Given data:
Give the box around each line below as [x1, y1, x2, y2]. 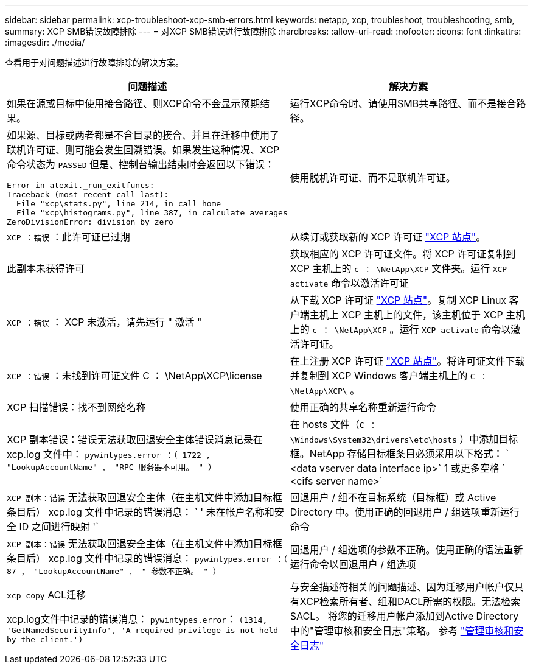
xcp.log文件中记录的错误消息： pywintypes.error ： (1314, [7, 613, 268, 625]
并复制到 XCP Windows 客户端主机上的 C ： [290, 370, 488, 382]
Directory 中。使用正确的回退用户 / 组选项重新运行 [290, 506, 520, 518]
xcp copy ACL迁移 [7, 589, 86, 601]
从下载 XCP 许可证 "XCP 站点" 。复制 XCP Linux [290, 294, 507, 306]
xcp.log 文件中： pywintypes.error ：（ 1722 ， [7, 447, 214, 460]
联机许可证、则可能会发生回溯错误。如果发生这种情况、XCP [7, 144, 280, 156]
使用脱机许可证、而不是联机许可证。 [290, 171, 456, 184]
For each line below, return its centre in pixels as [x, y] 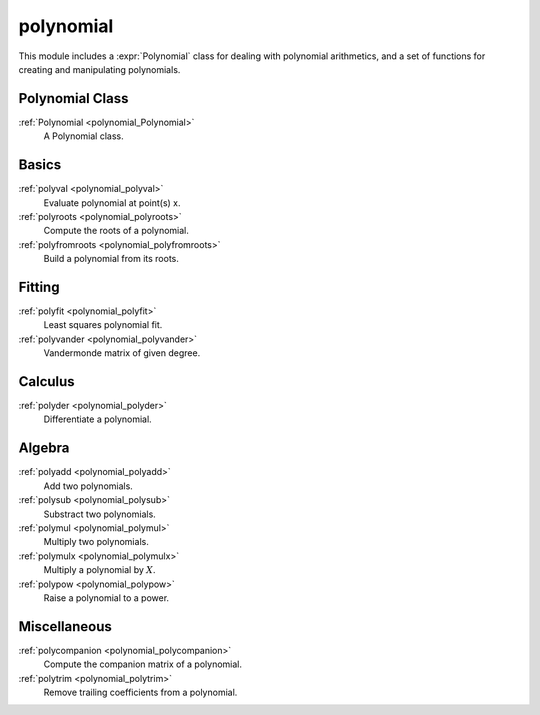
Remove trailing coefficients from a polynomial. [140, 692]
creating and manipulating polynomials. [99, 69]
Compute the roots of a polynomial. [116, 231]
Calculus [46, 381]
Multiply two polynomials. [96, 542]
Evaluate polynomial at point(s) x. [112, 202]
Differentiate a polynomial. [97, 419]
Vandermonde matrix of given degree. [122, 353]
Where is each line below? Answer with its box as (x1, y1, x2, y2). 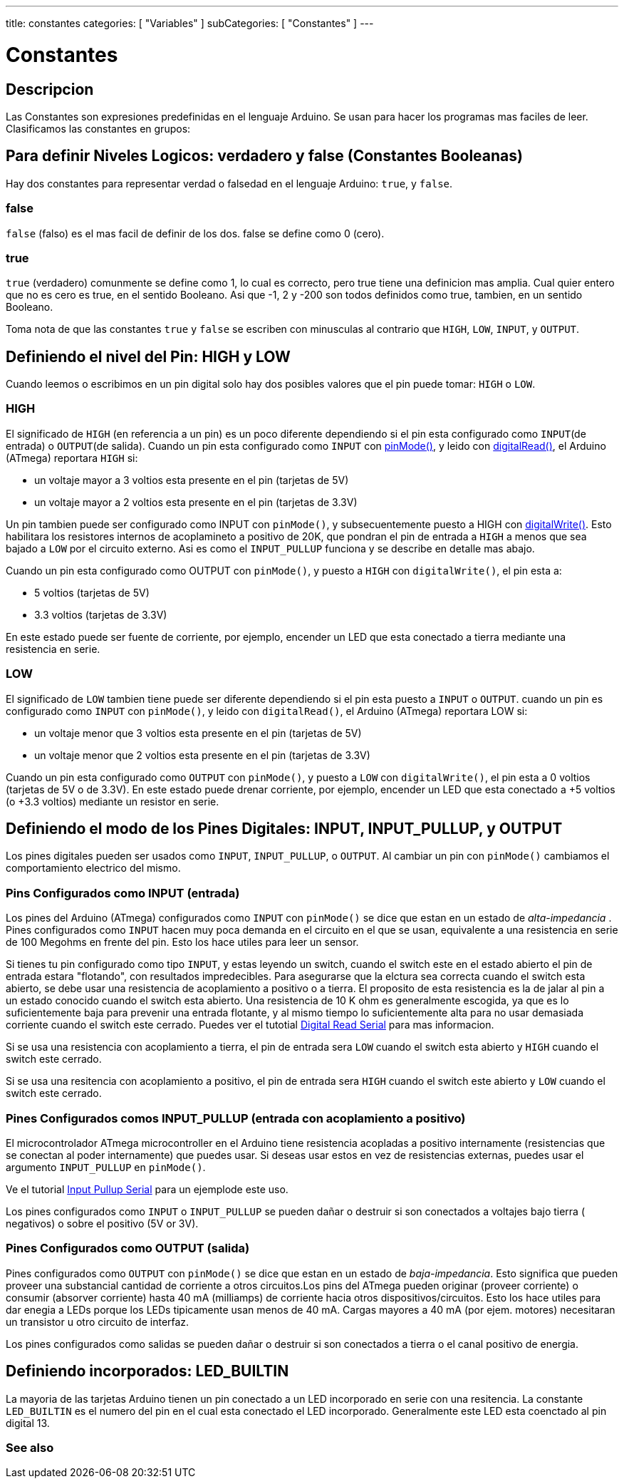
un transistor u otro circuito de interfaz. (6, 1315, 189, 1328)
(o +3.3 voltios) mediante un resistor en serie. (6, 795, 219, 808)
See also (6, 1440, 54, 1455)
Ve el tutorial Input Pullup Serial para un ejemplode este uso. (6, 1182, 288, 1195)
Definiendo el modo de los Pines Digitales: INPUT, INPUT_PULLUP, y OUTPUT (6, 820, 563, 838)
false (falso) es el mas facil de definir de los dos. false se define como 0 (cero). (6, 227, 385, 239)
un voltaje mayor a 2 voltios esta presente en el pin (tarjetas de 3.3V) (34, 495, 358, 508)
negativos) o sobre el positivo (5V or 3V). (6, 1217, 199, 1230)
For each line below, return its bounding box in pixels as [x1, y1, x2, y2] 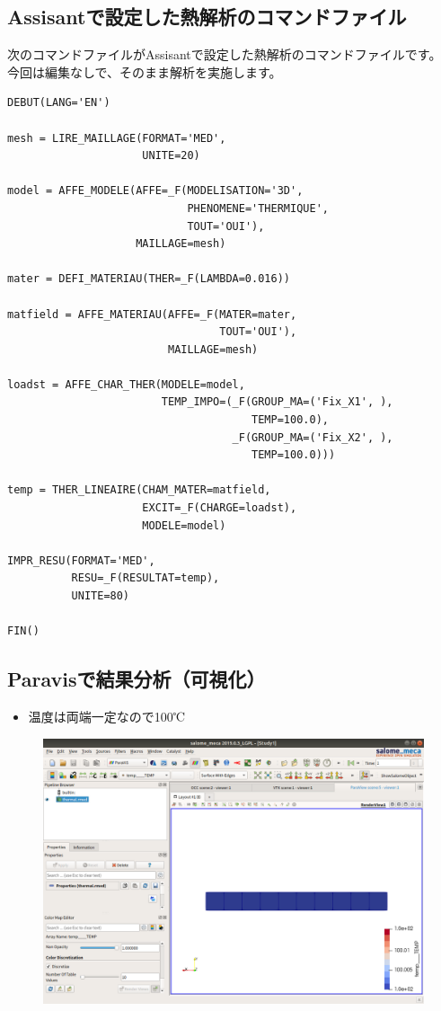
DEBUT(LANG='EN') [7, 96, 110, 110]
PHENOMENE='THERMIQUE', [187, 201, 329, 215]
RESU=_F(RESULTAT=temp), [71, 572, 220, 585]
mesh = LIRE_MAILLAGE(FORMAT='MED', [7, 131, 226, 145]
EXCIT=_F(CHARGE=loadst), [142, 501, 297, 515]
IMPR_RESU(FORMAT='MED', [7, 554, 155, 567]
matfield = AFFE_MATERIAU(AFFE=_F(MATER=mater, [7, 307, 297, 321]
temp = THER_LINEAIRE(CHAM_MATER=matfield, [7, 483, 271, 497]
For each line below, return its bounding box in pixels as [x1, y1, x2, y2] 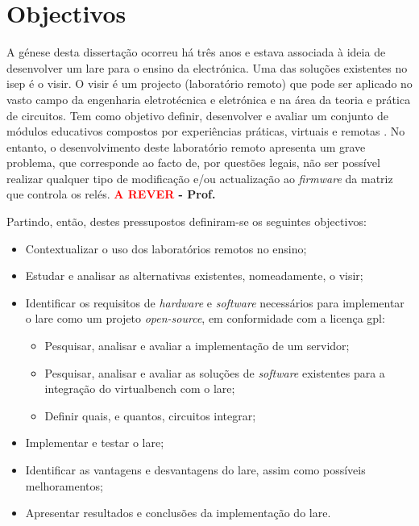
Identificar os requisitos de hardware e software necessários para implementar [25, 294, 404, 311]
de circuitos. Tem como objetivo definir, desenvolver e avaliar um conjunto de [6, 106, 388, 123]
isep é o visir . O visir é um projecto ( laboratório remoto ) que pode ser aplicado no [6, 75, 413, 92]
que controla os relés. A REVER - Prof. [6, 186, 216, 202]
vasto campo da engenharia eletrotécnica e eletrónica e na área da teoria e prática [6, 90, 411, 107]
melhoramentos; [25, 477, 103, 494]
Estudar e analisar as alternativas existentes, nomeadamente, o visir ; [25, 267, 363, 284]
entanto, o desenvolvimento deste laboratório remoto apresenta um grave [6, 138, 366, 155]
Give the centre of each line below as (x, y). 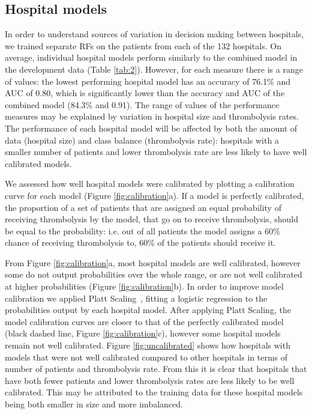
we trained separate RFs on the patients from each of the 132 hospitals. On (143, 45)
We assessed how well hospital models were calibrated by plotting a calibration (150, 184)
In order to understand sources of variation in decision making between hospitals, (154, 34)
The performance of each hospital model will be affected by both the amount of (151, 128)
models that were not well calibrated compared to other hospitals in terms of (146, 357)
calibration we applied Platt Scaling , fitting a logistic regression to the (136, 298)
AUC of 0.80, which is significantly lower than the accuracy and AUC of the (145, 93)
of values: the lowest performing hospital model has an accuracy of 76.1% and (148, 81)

Problem to work on: Within the material above, only the stretch from the line holding "并复制到 XCP Windows" through the line holding "PHENOMENE='THERMIQUE', [187, 201, 329, 215]" is to be restated exactly. Pictures are dropped.

Response box:
并复制到 XCP Windows 客户端主机上的 C ： [290, 370, 488, 382]
Directory 中。使用正确的回退用户 / 组选项重新运行 [290, 506, 520, 518]
xcp copy ACL迁移 [7, 589, 86, 601]
从下载 XCP 许可证 "XCP 站点" 。复制 XCP Linux [290, 294, 507, 306]
xcp.log 文件中： pywintypes.error ：（ 1722 ， [7, 447, 214, 460]
联机许可证、则可能会发生回溯错误。如果发生这种情况、XCP [7, 144, 280, 156]
使用脱机许可证、而不是联机许可证。 [290, 171, 456, 184]
For each line below, return its centre in pixels as [x, y] 
Remove trailing coefficients from a polynomial. [140, 692]
creating and manipulating polynomials. [99, 69]
Compute the roots of a polynomial. [116, 231]
Calculus [46, 381]
Multiply two polynomials. [96, 542]
Evaluate polynomial at point(s) x. [112, 202]
Differentiate a polynomial. [97, 419]
Vandermonde matrix of given degree. [122, 353]
Where is each line below? Answer with its box as (x1, y1, x2, y2). 
un transistor u otro circuito de interfaz. (6, 1315, 189, 1328)
(o +3.3 voltios) mediante un resistor en serie. (6, 795, 219, 808)
See also (6, 1440, 54, 1455)
Ve el tutorial Input Pullup Serial para un ejemplode este uso. (6, 1182, 288, 1195)
Definiendo el modo de los Pines Digitales: INPUT, INPUT_PULLUP, y OUTPUT (6, 820, 563, 838)
false (falso) es el mas facil de definir de los dos. false se define como 0 (cero). (6, 227, 385, 239)
un voltaje mayor a 2 voltios esta presente en el pin (tarjetas de 3.3V) (34, 495, 358, 508)
negativos) o sobre el positivo (5V or 3V). (6, 1217, 199, 1230)
For each line below, return its bounding box in pixels as [x1, y1, x2, y2] 
DEBUT(LANG='EN') [7, 96, 110, 110]
PHENOMENE='THERMIQUE', [187, 201, 329, 215]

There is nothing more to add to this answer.